• **The task**:
Of the lines below, copy those that hold the word "full".

[Collected data entries]
*****

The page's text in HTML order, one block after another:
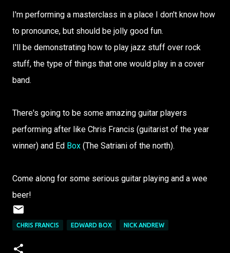
I'm performing a masterclass in a place I don't know how
to pronounce, but should be jolly good fun.
I'll be demonstrating how to play jazz stuff over rock
stuff, the type of things that one would play in a cover
band.
There's going to be some amazing guitar players
performing after like Chris Francis (guitarist of the year
winner) and Ed Box (The Satriani of the north).
Come along for some serious guitar playing and a wee
beer!
CHRIS FRANCIS EDWARD BOX NICK ANDREW
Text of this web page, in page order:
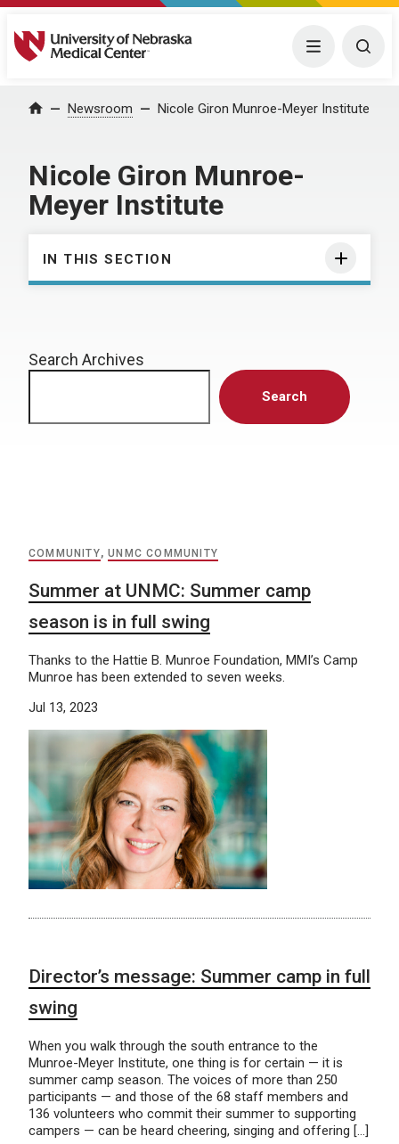
University of Nebraska Medical Center Menu
Home Newsroom Nicole Giron Munroe-Meyer Institute
Nicole Giron Munroe-
Meyer Institute
IN THIS SECTION
Search Archives
Search
COMMUNITY,UNMC COMMUNITY
Summer at UNMC: Summer camp
season is in full swing
Thanks to the Hattie B. Munroe Foundation, MMI’s Camp
Munroe has been extended to seven weeks.
Jul 13, 2023
Director’s message: Summer camp in full
swing
When you walk through the south entrance to the
Munroe-Meyer Institute, one thing is for certain — it is
summer camp season. The voices of more than 250
participants — and those of the 68 staff members and
136 volunteers who commit their summer to supporting
campers — can be heard cheering, singing and offering […]
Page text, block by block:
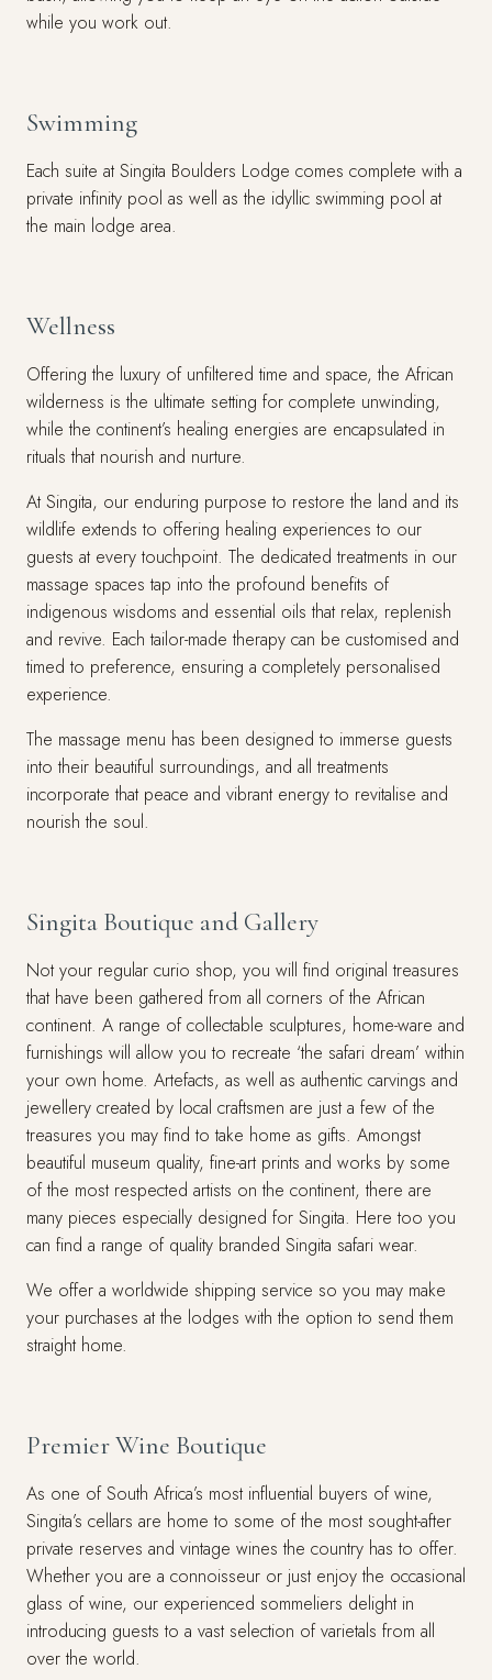
while you work out.
Swimming
Each suite at Singita Boulders Lodge comes complete with a
private infinity pool as well as the idyllic swimming pool at
the main lodge area.
Wellness
Offering the luxury of unfiltered time and space, the African
wilderness is the ultimate setting for complete unwinding,
while the continent’s healing energies are encapsulated in
rituals that nourish and nurture.
At Singita, our enduring purpose to restore the land and its
wildlife extends to offering healing experiences to our
guests at every touchpoint. The dedicated treatments in our
massage spaces tap into the profound benefits of
indigenous wisdoms and essential oils that relax, replenish
and revive. Each tailor-made therapy can be customised and
timed to preference, ensuring a completely personalised
experience.
The massage menu has been designed to immerse guests
into their beautiful surroundings, and all treatments
incorporate that peace and vibrant energy to revitalise and
nourish the soul.
Singita Boutique and Gallery
Not your regular curio shop, you will find original treasures
that have been gathered from all corners of the African
continent. A range of collectable sculptures, home-ware and
furnishings will allow you to recreate ‘the safari dream’ within
your own home. Artefacts, as well as authentic carvings and
jewellery created by local craftsmen are just a few of the
treasures you may find to take home as gifts. Amongst
beautiful museum quality, fine-art prints and works by some
of the most respected artists on the continent, there are
many pieces especially designed for Singita. Here too you
can find a range of quality branded Singita safari wear.
We offer a worldwide shipping service so you may make
your purchases at the lodges with the option to send them
straight home.
Premier Wine Boutique
As one of South Africa’s most influential buyers of wine,
Singita’s cellars are home to some of the most sought-after
private reserves and vintage wines the country has to offer.
Whether you are a connoisseur or just enjoy the occasional
glass of wine, our experienced sommeliers delight in
introducing guests to a vast selection of varietals from all
over the world.
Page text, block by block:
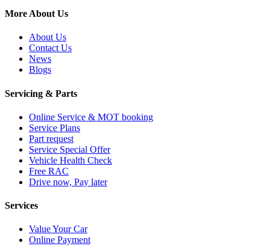
More About Us
About Us
Contact Us
News
Blogs
Servicing & Parts
Online Service & MOT booking
Service Plans
Part request
Service Special Offer
Vehicle Health Check
Free RAC
Drive now, Pay later
Services
Value Your Car
Online Payment
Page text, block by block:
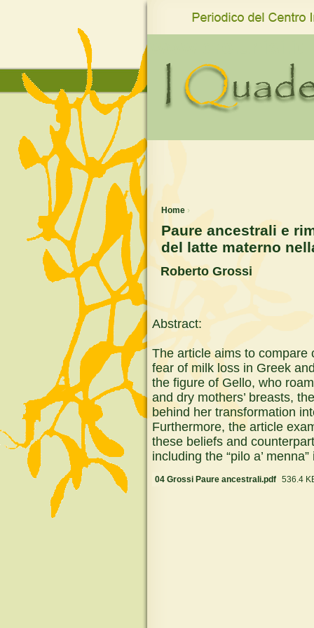
Home ›
Paure ancestrali e
del latte materno
Roberto Grossi
Abstract:
The article aims to compare
fear of milk loss in Greek
the figure of Gello, who
and dry mothers’ breasts,
behind her transformation
Furthermore, the article
these beliefs and
including the “pilo a’
04 Grossi Paure ancestrali.pdf 536.4
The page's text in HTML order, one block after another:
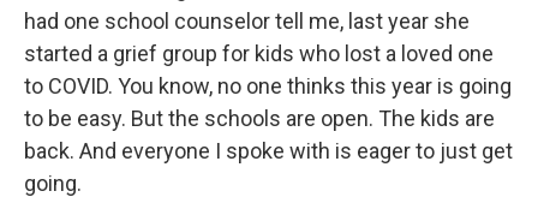
had one school counselor tell me, last year she
started a grief group for kids who lost a loved one
to COVID. You know, no one thinks this year is going
to be easy. But the schools are open. The kids are
back. And everyone I spoke with is eager to just get
going.
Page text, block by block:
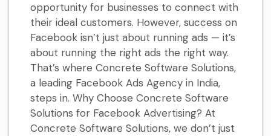
opportunity for businesses to connect with
their ideal customers. However, success on
Facebook isn’t just about running ads — it’s
about running the right ads the right way.
That’s where Concrete Software Solutions,
a leading Facebook Ads Agency in India,
steps in. Why Choose Concrete Software
Solutions for Facebook Advertising? At
Concrete Software Solutions, we don’t just
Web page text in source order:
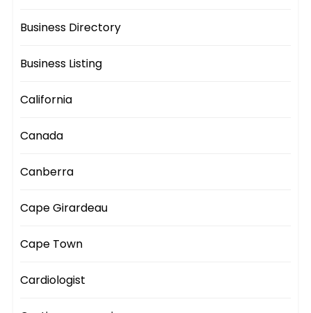
Business Directory
Business Listing
California
Canada
Canberra
Cape Girardeau
Cape Town
Cardiologist
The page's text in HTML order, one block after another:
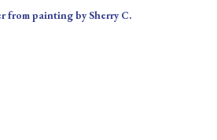
from painting by Sherry C.
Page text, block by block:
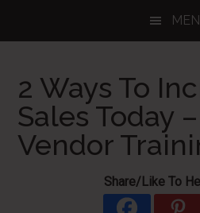
2 Ways To
Sales Today
Vendor
Share/Like To
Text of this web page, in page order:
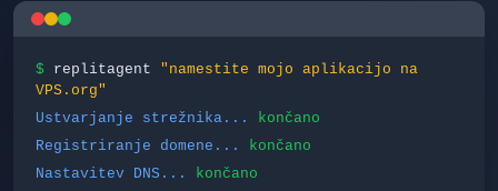
$ replitagent
"namestite mojo aplikacijo na
VPS.org"
Ustvarjanje strežnika...
končano
Registriranje domene...
končano
Nastavitev DNS...
končano
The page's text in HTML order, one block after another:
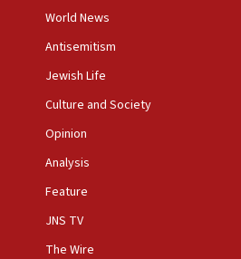
Gaza terror tunnel route
aided 1,000-plus ships
arrest Palestinian in
incitement
radical allies a ‘Trojan
World News
Antisemitism
Jewish Life
Culture and Society
Opinion
Analysis
Feature
JNS TV
The Wire
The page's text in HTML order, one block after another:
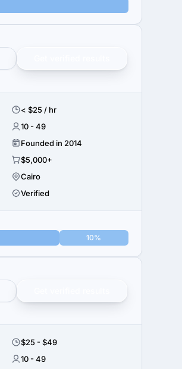
< $25 / hr
10 - 49
Founded in 2014
$5,000+
Cairo
Verified
10%
$25 - $49
10 - 49
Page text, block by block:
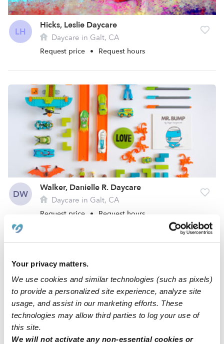
Your privacy matters.
We use cookies and similar technologies (such as pixels)
to provide a personalized site experience, analyze site
usage, and assist in our marketing efforts. These
technologies may allow third parties to log your use of
this site.
We will not activate any non-essential cookies or
LH
Hicks, Leslie Daycare
Daycare in Galt, CA
Request price • Request hours
DW
Walker, Danielle R. Daycare
Daycare in Galt, CA
Request price • Request hours
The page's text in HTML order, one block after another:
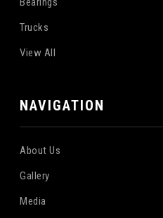
Trucks
View All
NAVIGATION
About Us
Gallery
Media
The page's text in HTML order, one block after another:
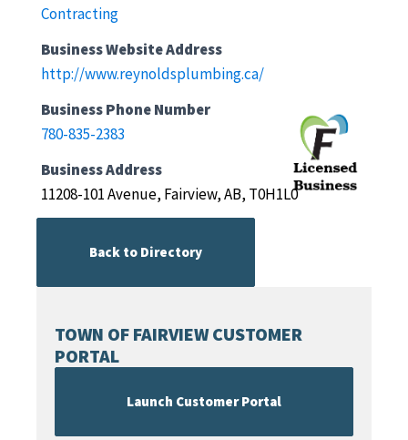
TOWN OF FAIRVIEW CUSTOMER
PORTAL
Launch Customer Portal
Contracting
Business Website Address
http://www.reynoldsplumbing.ca/
Business Phone Number
780-835-2383
Business Address
11208-101 Avenue, Fairview, AB, T0H1L0
Back to Directory
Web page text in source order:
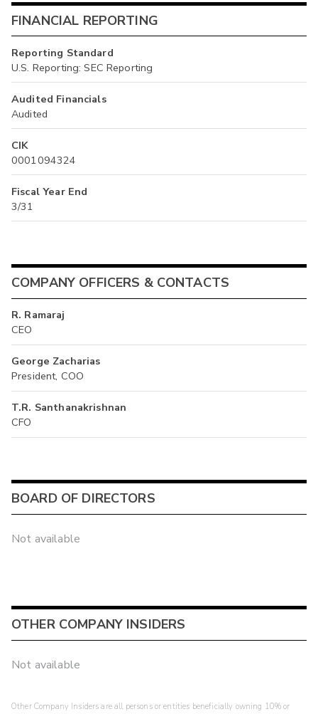
FINANCIAL REPORTING
Reporting Standard
U.S. Reporting: SEC Reporting
Audited Financials
Audited
CIK
0001094324
Fiscal Year End
3/31
COMPANY OFFICERS & CONTACTS
R. Ramaraj
CEO
George Zacharias
President, COO
T.R. Santhanakrishnan
CFO
BOARD OF DIRECTORS
Not available
OTHER COMPANY INSIDERS
Not available
Other Company Insiders are all persons or entities beneficially owning 10% or
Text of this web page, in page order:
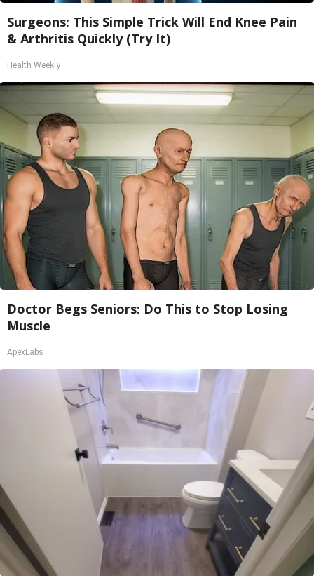
Surgeons: This Simple Trick Will End Knee Pain
& Arthritis Quickly (Try It)
Health Weekly
Doctor Begs Seniors: Do This to Stop Losing
Muscle
ApexLabs
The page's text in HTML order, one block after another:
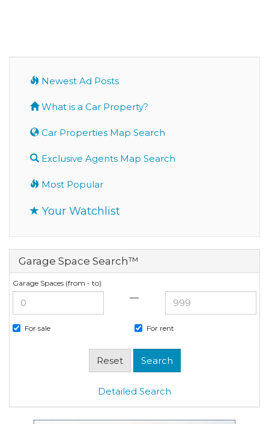
Newest Ad Posts
What is a Car Property?
Car Properties Map Search
Exclusive Agents Map Search
Most Popular
Your Watchlist
Garage Space Search™
Garage Spaces (from - to)
—
For sale For rent
Detailed Search
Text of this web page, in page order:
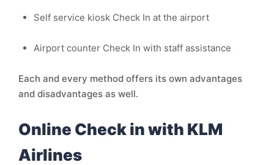
Self service kiosk Check In at the airport
Airport counter Check In with staff assistance
Each and every method offers its own advantages
and disadvantages as well.
Online Check in with KLM
Airlines
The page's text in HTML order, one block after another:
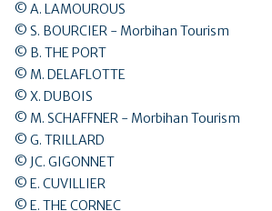
© A. LAMOUROUS
© S. BOURCIER - Morbihan Tourism
© B. THE PORT
© M. DELAFLOTTE
© X. DUBOIS
© M. SCHAFFNER - Morbihan Tourism
© G. TRILLARD
© JC. GIGONNET
© E. CUVILLIER
© E. THE CORNEC
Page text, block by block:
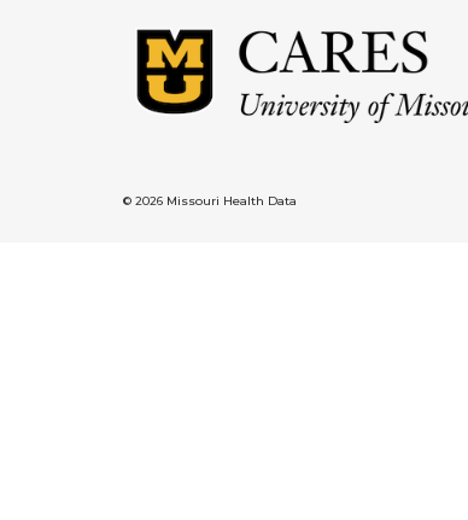
© 2026 Missouri Health Data

*****

• **Output for this exercise**:
season is in full swing
Director’s message: Summer camp in full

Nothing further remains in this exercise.